ADHDが苦手とするのは、整理整頓や家事、落ち着いた行動、そして繊細な気配りなどだ。ゆえに、ADHDの女性は「女性らしい行動」を求められる辛さがあるという。結果、「女性だから家事は出来て当然」というプレッシャーを家族から受けたり、家事が出来ない自分を責めすぎたりするのだ。


また、性自認の章ではないが、『自閉スペクトラム症の女の子が出会う世界』で、ヘンドリックはさらに重要な指摘をしている。


それは、ASDの女性は性暴行を受けるリスクが高いということだ。


「誘いの合図を読み取れなかったり、世間知らずだったり、他人の言動を額面通りに受け取ったりすることは、特に弱い立場にある女性の場合は問題を引き起こしかねない。ASDの女性は、言われたことを鵜呑みにし、自分と同じように他の人も善意で行動していると思い込んでしまう。」


そして、私が知るMtF(男→女)や「トランス女性」もまた、性暴力の経験者が非常に多い。


当然、「彼女」たちにASDが多いこととも無関係ではないだろう。性暴力の結果、自分の身体や男性への嫌悪が募り、性別違和を悪化させた事例も散見される。その場合、彼らに必要なのは性別適合医療ではなく、心のケアであるはずだ。


性別違和と発達障碍の関連についてもう一つ述べなければならないことがある。


すなわち、当事者たちの言動だ。


「トランス女性」やMtF(男→女)の中には、非常識な言動の目立つ者も多い。女性スペースへの侵入を繰り返す者、「子宮があるのはシス女性特権」「生理が来るのはシス女性特権」と言って顰蹙を買う者もいる。

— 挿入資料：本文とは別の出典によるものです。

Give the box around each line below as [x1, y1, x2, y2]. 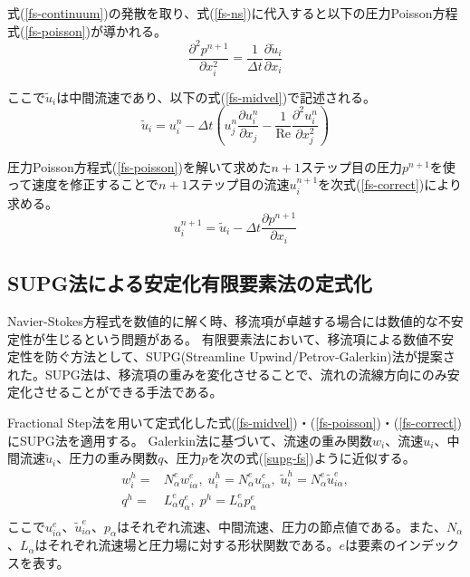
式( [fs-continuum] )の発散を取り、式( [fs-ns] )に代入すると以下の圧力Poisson [7, 4, 433, 22]
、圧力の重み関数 [56, 448, 158, 467]
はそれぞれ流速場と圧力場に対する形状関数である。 [34, 535, 340, 554]
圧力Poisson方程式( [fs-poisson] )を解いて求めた [7, 157, 272, 176]
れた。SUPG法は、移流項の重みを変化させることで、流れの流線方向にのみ [7, 364, 447, 383]
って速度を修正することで [7, 175, 158, 194]
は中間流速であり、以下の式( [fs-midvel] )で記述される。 [56, 87, 377, 106]
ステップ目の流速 [187, 175, 290, 194]
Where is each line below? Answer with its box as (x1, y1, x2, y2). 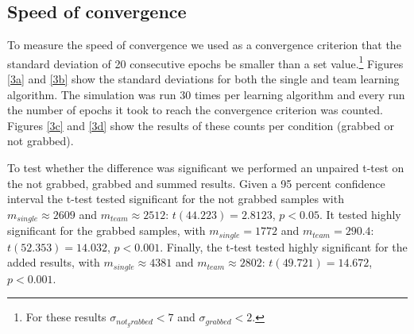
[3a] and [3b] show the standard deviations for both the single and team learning (7, 71, 400, 87)
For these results (25, 309, 106, 325)
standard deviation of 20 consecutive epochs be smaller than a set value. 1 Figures (7, 52, 404, 71)
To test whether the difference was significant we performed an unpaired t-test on (7, 159, 404, 176)
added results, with (7, 254, 100, 271)
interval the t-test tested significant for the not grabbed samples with (7, 190, 344, 207)
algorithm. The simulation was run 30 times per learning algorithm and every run (7, 86, 405, 102)
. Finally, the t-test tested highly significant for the (160, 238, 408, 255)
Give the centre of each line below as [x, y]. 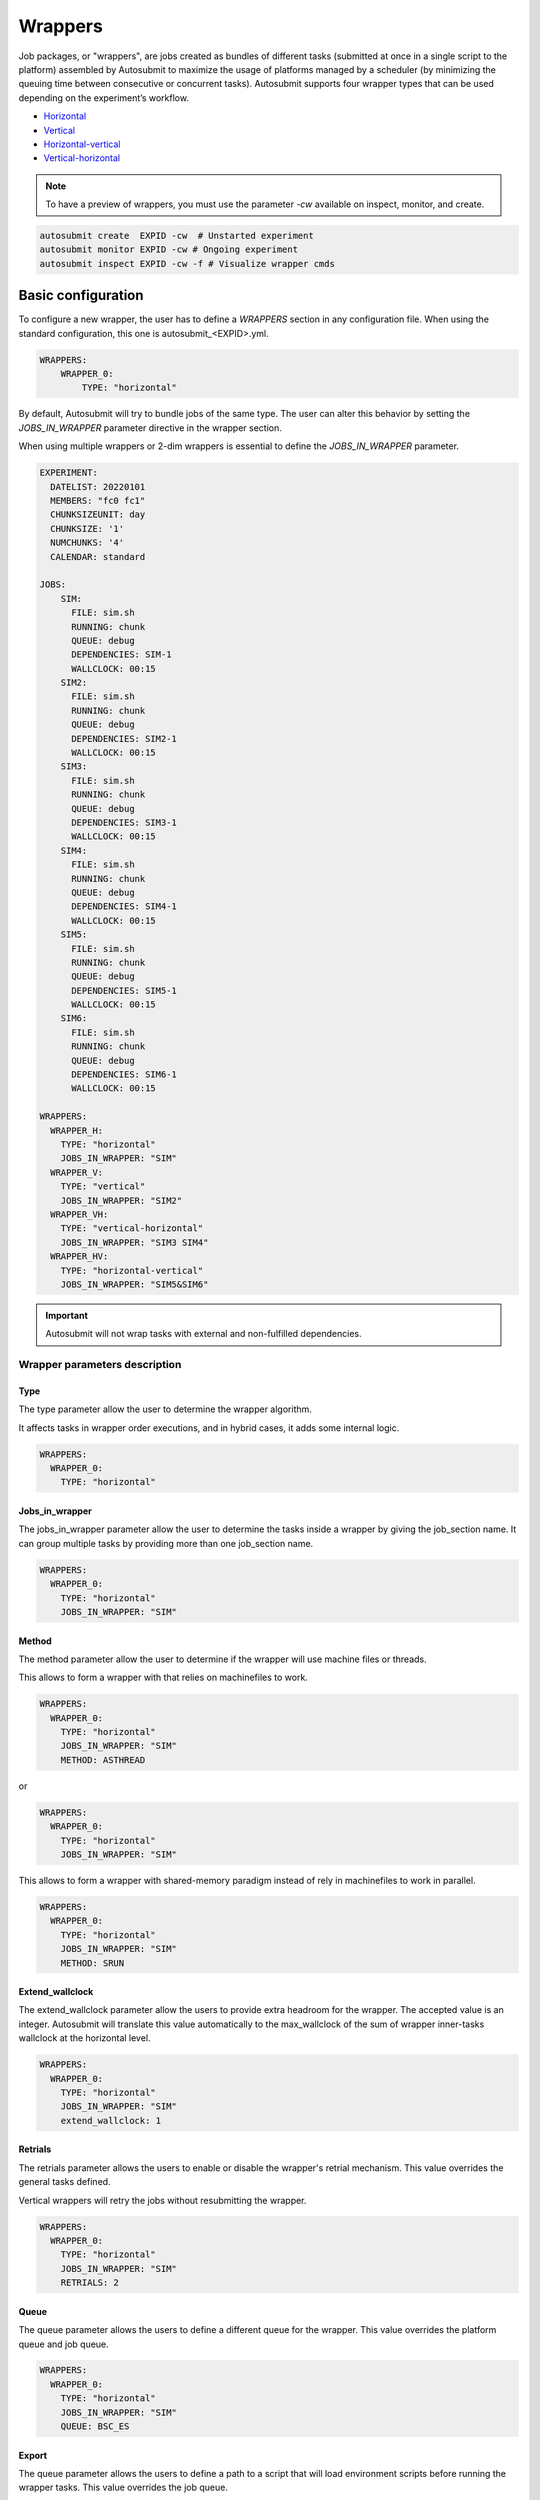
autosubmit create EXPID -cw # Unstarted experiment [176, 236]
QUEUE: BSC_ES [95, 2426]
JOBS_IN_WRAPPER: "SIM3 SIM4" [134, 1242]
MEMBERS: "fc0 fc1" [98, 501]
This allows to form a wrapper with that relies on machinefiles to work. [163, 1677]
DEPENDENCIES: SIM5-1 [124, 990]
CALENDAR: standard [98, 556]
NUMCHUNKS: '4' [87, 543]
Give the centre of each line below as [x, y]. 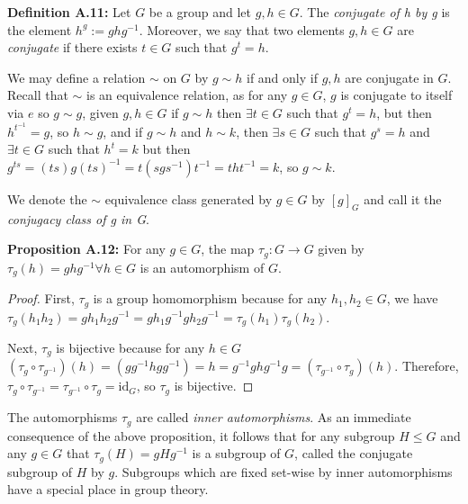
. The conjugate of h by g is [374, 12]
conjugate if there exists [72, 47]
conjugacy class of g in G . [78, 218]
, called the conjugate [354, 453]
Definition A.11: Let [69, 12]
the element [40, 29]
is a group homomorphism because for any [210, 298]
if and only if [282, 77]
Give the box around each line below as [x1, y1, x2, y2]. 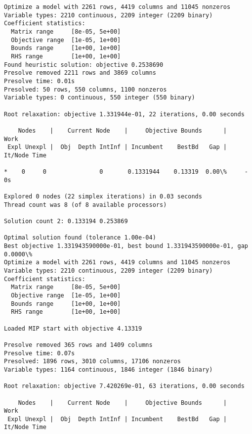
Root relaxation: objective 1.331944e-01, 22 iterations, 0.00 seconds [4, 110, 245, 118]
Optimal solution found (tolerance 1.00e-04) [4, 234, 156, 241]
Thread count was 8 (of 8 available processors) [4, 201, 167, 208]
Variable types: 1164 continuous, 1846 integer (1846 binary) [4, 366, 213, 373]
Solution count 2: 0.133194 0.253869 [4, 218, 128, 225]
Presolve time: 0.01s [4, 77, 75, 85]
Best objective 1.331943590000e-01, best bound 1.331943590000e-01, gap [4, 242, 248, 250]
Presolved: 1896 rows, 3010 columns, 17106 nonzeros [4, 358, 181, 365]
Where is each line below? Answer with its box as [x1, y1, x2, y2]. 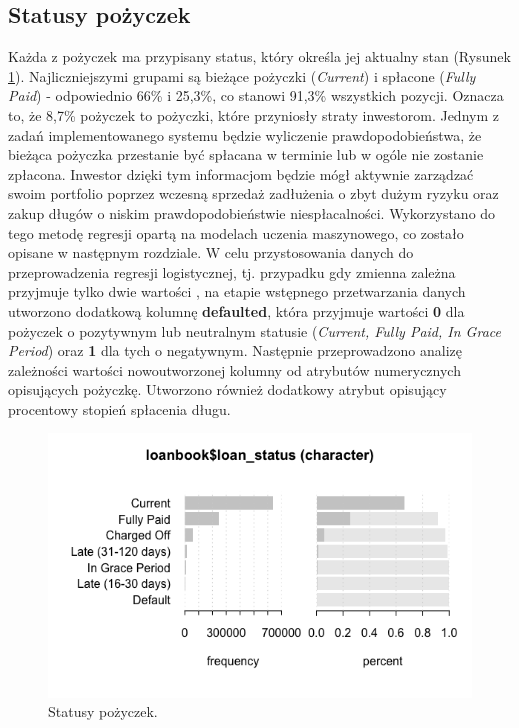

私の知人のMtF(男→女)(戸籍変更済み・重度のASD)は、「私は不妊の女性だ」と言い、「女性特有の病である不妊症と一緒にするな」と非難を浴びていた。


「自分は不妊の女性」という発言は間違いなくASDの症状だ。「自分は女性である」という認識と「子供が産めない」という事実を照らし合わせてそのまま解釈したのだ。


ASD当事者は「コンピューターのような人」と言われる。明確な言葉でなければ理解できない場合が多い。文字通りの意味で言葉を解釈し、誤って理解することもある。


文字通りの意味で言葉を解釈したとき、世界に対する認識は歪む。


では、ASDとGIDを併発した場合、性別についてどう理解するのだろう。


「女性とは『こう』である」「男性とは『こう』である」という性規範ジェンダーロールを、言葉通りの意味で理解するのではないか。ここに自分を照らし合わせ、自分を女性だと解釈することは、ASDの症状としてはおかしくない。子宮や生理などは、自分から欠落した部品のように捉えるだろう。


その場合、女性スペースを使うことは当然だと考えるはずだ。何しろ、「女性とは『こう』である」という言葉を文字通り理解し、自分を女性だと解釈したのだ。「女性は女性スペースに入るもの」という言葉も機械的に実行するだろう。


自称「トランス女性」やMtF(男→女)の言動に対し、女性蔑視だと怒る人は多い。中には、「女より男が弱いわけがない」と言って性同一性障碍を否定する人もいる。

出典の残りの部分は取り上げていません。